Just weeks after Comerzialbank collapsed last year, Raiffeisen’s biggest players decided to pull out of the Austria Joint Deposit Insurance Scheme (ESA).

“Mattersburg” cost the Raiffeisen sector around € 220 million, out of the total € 490 million that ESA Commerzialbank customers compensated. Raiffeisen did not want to pay for external savers again and, at the end of 2020, requested its own deposit protection from the responsible authorities.

“We have submitted the requests to the supervisory authorities, up to the ECB. Now we are only waiting for positive decisions,” quoted the “press” Martin Schaller, director of Raiffeisen-Landesbank Steiermark.

He assumes the first notices will come in May, maybe April. If supervisors have no objection, the Raiffeisen sector will be responsible for the roughly € 88 billion of customer deposits.

Within one year, contributions paid to the ESA fund can be transferred to a new deposit guarantee. If Raiffeisen managed to install its own security system before the end of the year, the sector would receive around 135 million euros, according to the report.

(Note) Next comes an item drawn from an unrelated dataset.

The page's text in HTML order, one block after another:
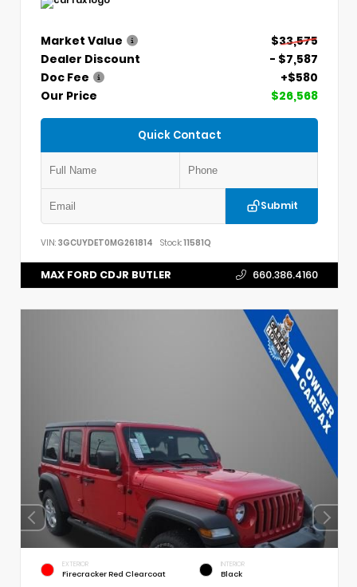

No liability for other banks

Much more important is that one does not have to be responsible for other institutes in the future. Currently, Raiffeisen had to pay not only for the Commerzialbank, but also for the insolvent former Meinl-Bank (Anglo Austrian Bank).

Bank failures within Raiffeisen are almost impossible in Austria, as the approximately 375 Raiffeisen banks form a liability association and have a joint audit association. Should an imbalance ever occur in the sector, the affected bank would be absorbed by the other banks in the sector. Raiffeisen pays ESA a security plan that pays up to 100,000 euros per saver in the event of bank failure, but which it will never use: “You will never find a Raiffeisen bank that has failed because the sector for the Raiffeisen name remains. But we are reluctant to defend others, “says Schaller.